For the first question:
Actually something more general is true:
Lemma: Let $R$ be any Dedekind domain and $v$ a non-trivial non-archimedian valuation on $K=\operatorname{Frac}R$. Assume that $R\subseteq \mathcal O_v$ where $\mathcal O_v$ denotes the valuation ring of $v$. Then $v$ is the valuation associated to some prime ideal $\mathfrak p$ of $R$.
Proof: Let $\mathfrak m_v$ be the maximal ideal of $\mathcal O_v$. Then $\mathfrak p_v:=R\cap \mathfrak m_v$ is a prime ideal of $R$. Note that $R_{\mathfrak p_v}\subseteq \mathcal O_v$. If $v$ were trivial on $R$ it would also trivial on $K$, hence $\mathfrak p_v\ne0$. Therefore $R_{\mathfrak p_v}$ is a discrete valuation ring.
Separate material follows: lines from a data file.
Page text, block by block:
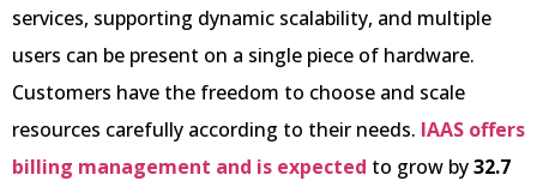
services, supporting dynamic scalability, and multiple
users can be present on a single piece of hardware.
Customers have the freedom to choose and scale
resources carefully according to their needs. IAAS offers
billing management and is expected to grow by32.7
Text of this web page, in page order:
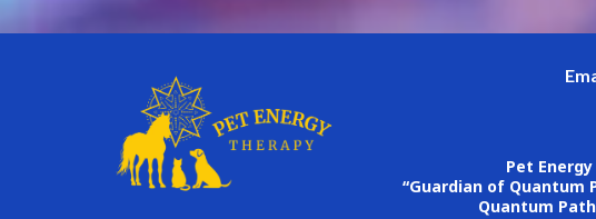
Pet
“Guardian of Quantum
Quantum
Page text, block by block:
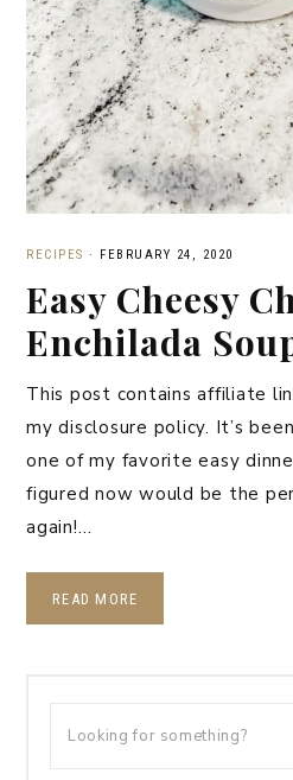
RECIPES · FEBRUARY 24, 2020
Easy Cheesy
Enchilada
This post contains affiliate
my disclosure policy. It’s
one of my favorite easy
figured now would be the
again!…
READ MORE
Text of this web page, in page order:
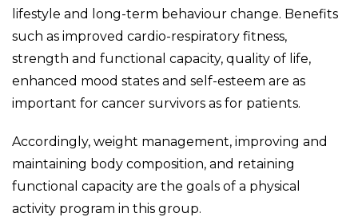
lifestyle and long-term behaviour change. Benefits
such as improved cardio-respiratory fitness,
strength and functional capacity, quality of life,
enhanced mood states and self-esteem are as
important for cancer survivors as for patients.
Accordingly, weight management, improving and
maintaining body composition, and retaining
functional capacity are the goals of a physical
activity program in this group.
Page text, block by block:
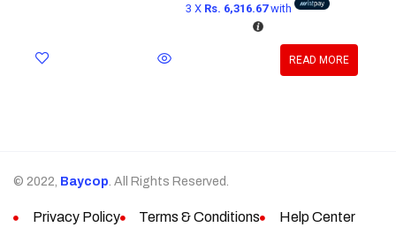
3 X Rs. 6,316.67with
READ MORE
© 2022, Baycop. All Rights Reserved.
Privacy Policy Terms & Conditions Help Center
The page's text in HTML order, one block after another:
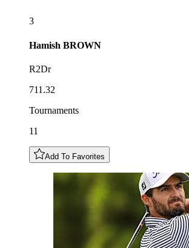
3
Hamish BROWN
R2Dr
711.32
Tournaments
11
Add To Favorites
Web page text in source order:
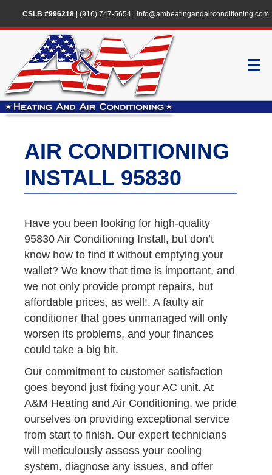
CSLB #996218| (916) 747-5654| info@amheatingandairconditioning.com
AIR CONDITIONING
INSTALL 95830
Have you been looking for high-quality
95830 Air Conditioning Install, but don’t
know how to find it without emptying your
wallet? We know that time is important, and
we not only provide prompt repairs, but
affordable prices, as well!. A faulty air
conditioner that goes unmanaged will only
worsen its problems, and your finances
could take a big hit.
Our commitment to customer satisfaction
goes beyond just fixing your AC unit. At
A&M Heating and Air Conditioning, we pride
ourselves on providing exceptional service
from start to finish. Our expert technicians
will meticulously assess your cooling
system, diagnose any issues, and offer
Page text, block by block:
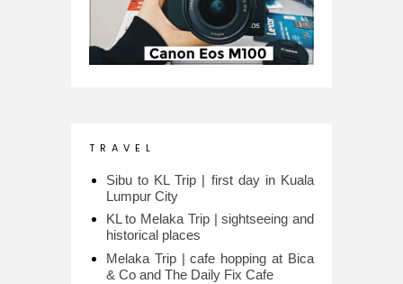
T R A V E L
Sibu to KL Trip | first day in Kuala
Lumpur City
KL to Melaka Trip | sightseeing and
historical places
Melaka Trip | cafe hopping at Bica
& Co and The Daily Fix Cafe
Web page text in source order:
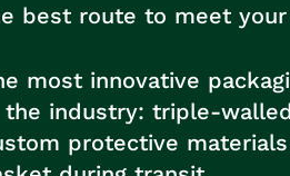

It easy to show that DVRs are maximal subrings of their field of fractions (see e.g. here) so that $R_{\mathfrak p_v}=\mathcal O_v$ and $\mathfrak p_vR_{\mathfrak p_v}=\mathfrak m_v$. Hence $v$ is equivalent to the valuation associated to $\mathfrak p_v$.
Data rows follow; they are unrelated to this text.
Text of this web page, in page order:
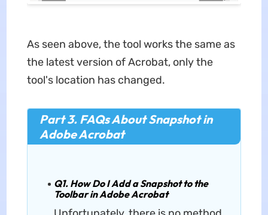
As seen above, the tool works the same as
the latest version of Acrobat, only the
tool's location has changed.
Part 3. FAQs About Snapshot in
Adobe Acrobat
Q1. How Do I Add a Snapshot to the
Toolbar in Adobe Acrobat
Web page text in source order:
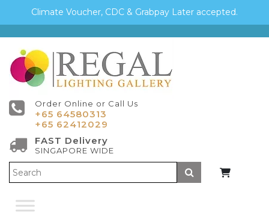
Climate Voucher, CDC & Grabpay Later accepted.
Order Online or Call Us
+65 64580313
+65 62412029
FAST Delivery
SINGAPORE WIDE
Submit
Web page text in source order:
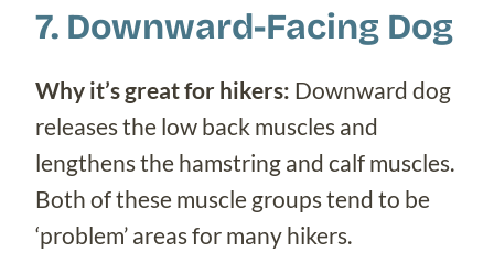
7. Downward-Facing Dog
Why it’s great for hikers: Downward dog
releases the low back muscles and
lengthens the hamstring and calf muscles.
Both of these muscle groups tend to be
‘problem’ areas for many hikers.
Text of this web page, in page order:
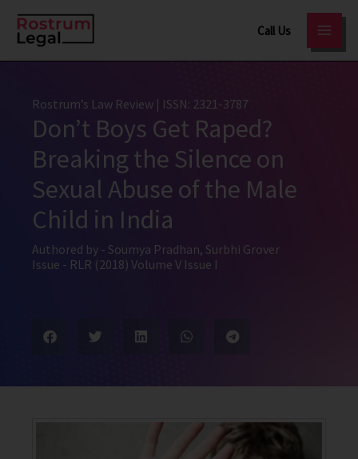
Call Us
Rostrum’s Law Review | ISSN: 2321-3787
Don’t Boys Get Raped?
Breaking the Silence on
Sexual Abuse of the Male
Child in India
Authored by - Soumya Pradhan, Surbhi Grover
Issue - RLR (2018) Volume V Issue I

Now for the case of number fields $K$ we only need to verify that valuations satisfy $\mathcal O_K\subseteq \mathcal O_v$. Clearly $\Bbb Z\subseteq \mathcal O_v$. As valuation rings are integrally closed this implies $\mathcal O_K\subseteq \mathcal O_v$. Hence we can apply the lemma above and see that any non-archimedian place on $K$ corresponds to a (non-zero) prime ideal of $\mathcal O_K$.

For the second question:
Let $L/K$ be an extension of number fields and $\mathfrak P\subseteq\mathcal O_L,\mathfrak p\subseteq\mathcal O_K$ non-zero prime ideals and $v_{\mathfrak P},v_{\mathfrak p}$ their corresponding valuations. Then $\mathfrak P$ lies over $\mathfrak p$ (i.e. $\mathfrak P\mid \mathfrak p\mathcal O_L\Leftrightarrow \mathfrak p\subseteq\mathfrak P\Leftrightarrow \mathfrak P\cap \mathcal O_K=\mathfrak p$) iff $v_{\mathfrak P}$ lies over $v_{\mathfrak p}$ (i.e. $v_{\mathfrak P}$ restricts to $v_{\mathfrak p}$ on $K$ (actually one should say that it restricts to an equivalent valuation since we didn't do any normalization)). This follows almost from the definitions and the the first point: Assume that $\mathfrak P$ lies over $\mathfrak p$. Consider the restriction of $v_{\mathfrak P}$ to $K$. By the first part it is a valuation associated to some prime $\mathfrak q$ of $\mathcal O_K$. This prime has to be $\mathfrak p$ since $\mathfrak q=\{x\in\mathcal O_K\mid v_{\mathfrak P}(x)>0\}=\{x\in\mathcal O_K\mid x\in\mathfrak P\}=\mathcal O_K\cap\mathfrak P=\mathfrak p$. Conversely assume that $v_{\mathfrak P}$ lies over $v_{\mathfrak p}$. Then $v_{\mathfrak P}(\mathfrak p)>0$, hence $\mathfrak p\subseteq \mathfrak m_{v_{\mathfrak P}}=\mathfrak P\mathcal O_{L,\mathfrak P}$ and therefore $\mathfrak p\subseteq\mathfrak P$.